The intersection of human football expertise and predictive artificial intelligence is reshaping how we analyze international sports. Recently, legendary Italian striker Cristian Vieri made a provocative claim regarding the upcoming 2026 World Cup: he asserted that France possesses "the most complete squad" in world football, making them and reigning champions Argentina the outright favorites. More strikingly, Vieri argued that only two players from the current Italian national team would earn a spot in France's starting lineup.
While purists might debate Vieri's subjective "eye-test" assessment, modern sports analytics and machine learning models offer a fascinating way to stress-test his theory. As we approach the most data-driven World Cup in history, algorithmic evaluations of squad depth, player chemistry, and performance metrics are starting to yield the exact same conclusion as the former Inter Milan forward.
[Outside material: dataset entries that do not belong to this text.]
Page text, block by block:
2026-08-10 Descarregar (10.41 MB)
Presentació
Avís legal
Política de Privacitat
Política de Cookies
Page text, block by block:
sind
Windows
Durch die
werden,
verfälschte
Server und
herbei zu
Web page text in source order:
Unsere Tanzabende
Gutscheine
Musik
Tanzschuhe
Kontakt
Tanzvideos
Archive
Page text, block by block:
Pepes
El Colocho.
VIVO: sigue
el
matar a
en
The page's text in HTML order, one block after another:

To understand the disparity between the French and Italian squads, we must look at how predictive AI models evaluate roster strength. Advanced systems, such as those utilized by top-tier sports analytics firms, do not merely look at FIFA rankings or transfer market values. Instead, they run thousands of simulated matches using neural networks that evaluate individual player chemistry, tactical adaptability, and historical performance under pressure.
When analyzing the depth charts of both nations, AI models consistently rank France as a statistical anomaly. The French pool of talent is so dense that their "B-team"—composed of players who struggle to make the matchday squad—possesses a higher average Expected Threat (xT) and defensive duel success rate than the starting lineups of 80% of the teams qualified for the 2026 tournament.
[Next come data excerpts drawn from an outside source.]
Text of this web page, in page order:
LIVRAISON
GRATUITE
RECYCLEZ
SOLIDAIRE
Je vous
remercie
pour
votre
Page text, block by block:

In contrast, Italy is currently in a transitional phase. While head coach Luciano Spalletti has revitalized the Azzurri's tactical identity, the predictive data highlights a clear deficit in world-class depth, particularly in the attacking third. AI-driven scouting databases show that Italy's average squad rating sits significantly below France's, validating Vieri's assertion that Les Bleus remain the benchmark for international football.
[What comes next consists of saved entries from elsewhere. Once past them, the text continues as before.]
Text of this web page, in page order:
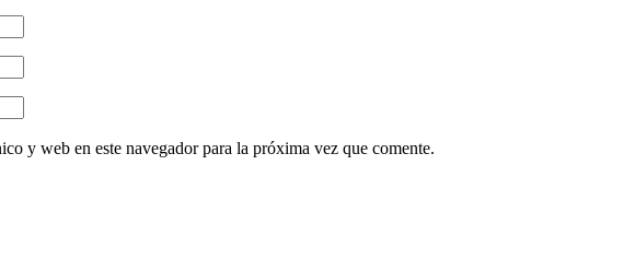
y web en este navegador para la próxima vez que comente.
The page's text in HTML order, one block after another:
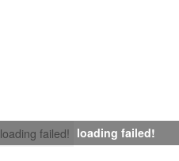
loading failed! loading failed!
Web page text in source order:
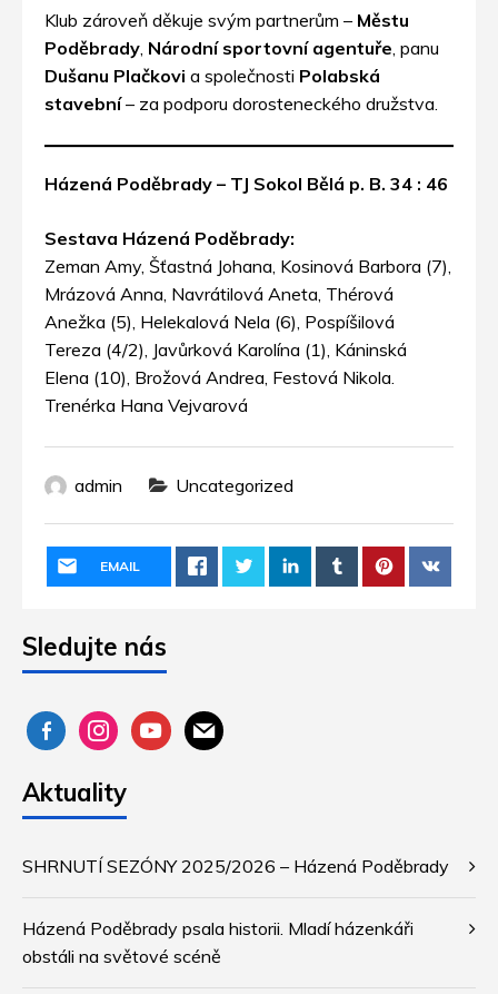
Klub zároveň děkuje svým partnerům – Městu
Poděbrady Národní sportovní agentuře , panu
Dušanu Plačkovi a společnosti Polabská
stavební– za podporu dorosteneckého družstva.
Házená Poděbrady – TJ Sokol Bělá p. B. 34 : 46
Sestava Házená Poděbrady:
Zeman Amy, Šťastná Johana, Kosinová Barbora (7),
Mrázová Anna, Navrátilová Aneta, Thérová
Anežka (5), Helekalová Nela (6), Pospíšilová
Tereza (4/2), Javůrková Karolína (1), Káninská
Elena (10), Brožová Andrea, Festová Nikola.
Trenérka Hana Vejvarová
admin Uncategorized
EMAIL
Sledujte nás
facebook-
alt
instagramyoutubemail
Aktuality
SHRNUTÍ SEZÓNY 2025/2026 – Házená Poděbrady
Házená Poděbrady psala historii. Mladí házenkáři
obstáli na světové scéně

If we accept Vieri's premise that only two Italian players would start for Didier Deschamps' French side, who are they? While Vieri did not explicitly name his chosen duo, sports science metrics and positional data point to three likely candidates: Nicolò Barella, Alessandro Bastoni, and Gianluigi Donnarumma.
Let’s look at how the data stacks up against France's current starters in those positions:
- The Midfield Engine (Barella vs. France's Midfield): Inter Milan’s Nicolò Barella is widely regarded as one of Europe's elite box-to-box midfielders. Predictive models tracking progressive carries, key passes, and defensive recoveries place Barella in the 95th percentile globally. When compared to French counterparts like Aurélien Tchouaméni or Eduardo Camavinga, Barella offers a unique blend of high-volume pressing and creative output that could arguably displace a starter in Deschamps' midfield.
- The Modern Ball-Playing Center-Back (Bastoni vs. Saliba/Upamecano): Alessandro Bastoni’s line-breaking pass accuracy and progressive passing distance are virtually unmatched among modern central defenders. While France boasts William Saliba and Dayot Upamecano, Bastoni’s specific tactical profile as a left-sided center-back who can initiate attacks would be highly coveted by any manager, including Deschamps.
- The Goalkeeper Debate (Donnarumma vs. Maignan): While Gianluigi Donnarumma has immense tournament experience, AC Milan’s Mike Maignan has established himself as France's undisputed number one. Advanced Post-Shot Expected Goals (PSxG) metrics indicate that Maignan’s shot-stopping and superior ball-distribution skills make him the preferred choice for modern tactical setups, likely keeping Donnarumma on the bench in a combined XI.
Based on these algorithmic comparisons, Vieri's "two-player" estimate is not just a hot take—it is a mathematically sound projection of player quality.
The 2026 World Cup will feature an expanded 48-team format, meaning teams will have to play more matches to lift the trophy. This expansion introduces unprecedented physical demands on players, making squad rotation and depth the single most critical factor in tournament success.
Monte Carlo simulation models run by data scientists show a direct correlation between squad depth and deep tournament runs in high-fatigue scenarios. Because France can rotate world-class talent in almost every position without a significant drop in performance quality, their probability of reaching the semi-finals increases exponentially as the tournament progresses.
Italy, while tactically disciplined, lacks the luxury of swapping out key players without experiencing a drop-off in output. If Barella or Bastoni were to suffer an injury during the grueling tournament, Italy's predictive win-percentage drops by a much larger margin than France's would if they lost a key starter.
As we look toward 2026, the alignment between veteran football intuition—like Vieri's—and artificial intelligence is becoming seamless. National teams are no longer relying solely on scouts' eyes; they are using generative AI to simulate opponent tactics and identify marginal gains.
Vieri’s assessment serves as a reminder that while football is played on grass, the underlying patterns of success are increasingly quantifiable. Whether through the lens of a legendary striker's experience or a complex machine learning algorithm, France's status as the ultimate powerhouse of the 2026 World Cup remains undeniable.